In total, it can be concluded that the scaling approach used in this study was successful in terms of showing relevant scaling strategies. It also revealed limitations of working on the different scales.

For example, a small inaccuracy in the production process—which can hardly be avoided on very small scales ($\mathrm{\Psi }=1$)—has an effect especially at the beginning of the free jet area. Here, velocity fluctuations in the peripheral areas of the free jet were not in agreement with data from the different scales. This could affect later evaluations of the stress history acting on the droplets in this area.

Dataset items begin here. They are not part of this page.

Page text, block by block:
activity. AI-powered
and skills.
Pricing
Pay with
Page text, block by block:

The middle scale approach ($\mathrm{\Psi }=5$) resulted in problems when measuring the velocity fluctuations due to a limited seeding particle density. In addition, the velocity measurements were influenced by the optical distortion, which could not be corrected due to the still small dimensions. The measurements in the original and 5-fold scaled orifice did not allow time-resolved measurements, due to the still high velocities (up to $40 \frac{\mathrm{m}}{\mathrm{s}}$), which are necessary for investigating the forces acting on the droplets in the turbulent eddies in the shear layer of the free jet.

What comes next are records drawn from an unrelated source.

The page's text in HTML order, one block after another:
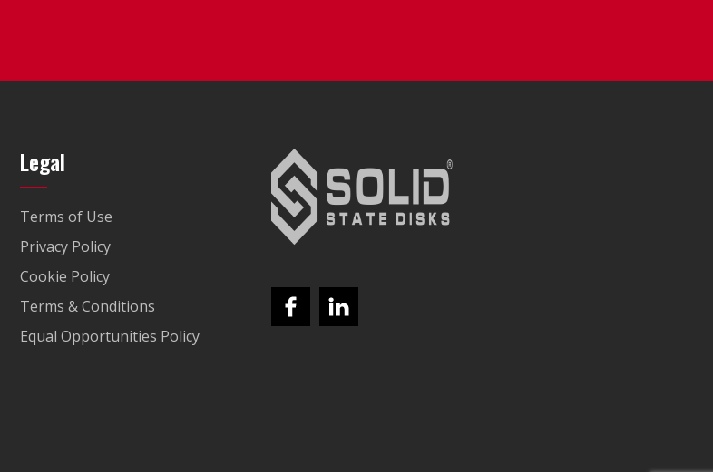
Legal
Terms of Use
Privacy Policy
Cookie Policy
Terms & Conditions
Equal Opportunities Policy

When working on very large scales ($\mathrm{\Psi }=50$), on the other hand, one has to struggle with problems caused by the resulting very large volumes that have to be handled. Not only does the experimental setup become large, details such as temperature control become more complex. The continuous phase must also be circulated, as the continuous phase is a mixture of chemicals and cannot be discarded after one loop. This leads on the one hand to microbiological problems. On the other hand, for later work with droplets, a droplet separator must be provided, which removes even the smallest daughter droplets, which would otherwise disturb the signal/noise ratio of the PIV measuring system. In general, however, the 50-fold scaled approach is the most promising scale for precise measurement of the velocity and the velocity fluctuations due to the highest number of valid velocity vectors that can be calculated.

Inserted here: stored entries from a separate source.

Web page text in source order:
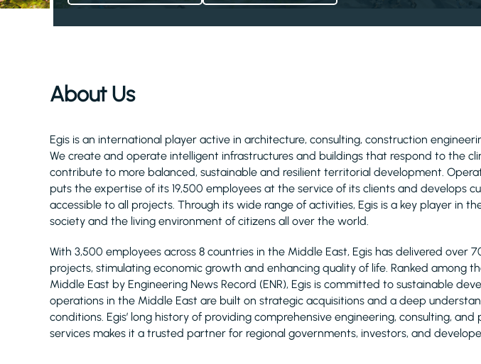
About Us
Egis is an international player active in architecture, consulting, construction
We create and operate intelligent infrastructures and buildings that respond to the
contribute to more balanced, sustainable and resilient territorial development.
puts the expertise of its 19,500 employees at the service of its clients and develops
accessible to all projects. Through its wide range of activities, Egis is a key player in
society and the living environment of citizens all over the world.
With 3,500 employees across 8 countries in the Middle East, Egis has delivered over
projects, stimulating economic growth and enhancing quality of life. Ranked among
Middle East by Engineering News Record (ENR), Egis is committed to sustainable
operations in the Middle East are built on strategic acquisitions and a deep
conditions. Egis’ long history of providing comprehensive engineering, consulting,
services makes it a trusted partner for regional governments, investors, and

The results of this study can be used to determine the turbulent stress history of droplets following a defined trajectory. It is also possible to link the location of droplet breakup with the turbulent forces acting on the droplet at this location. In this way, it will be possible in the future to study droplet breakup in detail under transient, rapidly changing conditions. In addition, the scaling approach presented allows for a more targeted development of optimized disruption units, e.g., by working on details of the inlet flow. Investigations into droplet breakup mechanisms on larger scales will also simplify or enable analyzing, for example, the influence of emulsifiers or droplet-internal flow.

Future studies will therefore focus on the visualization of the droplet breakup at the different scales (Ψ = 1, 5 and 50).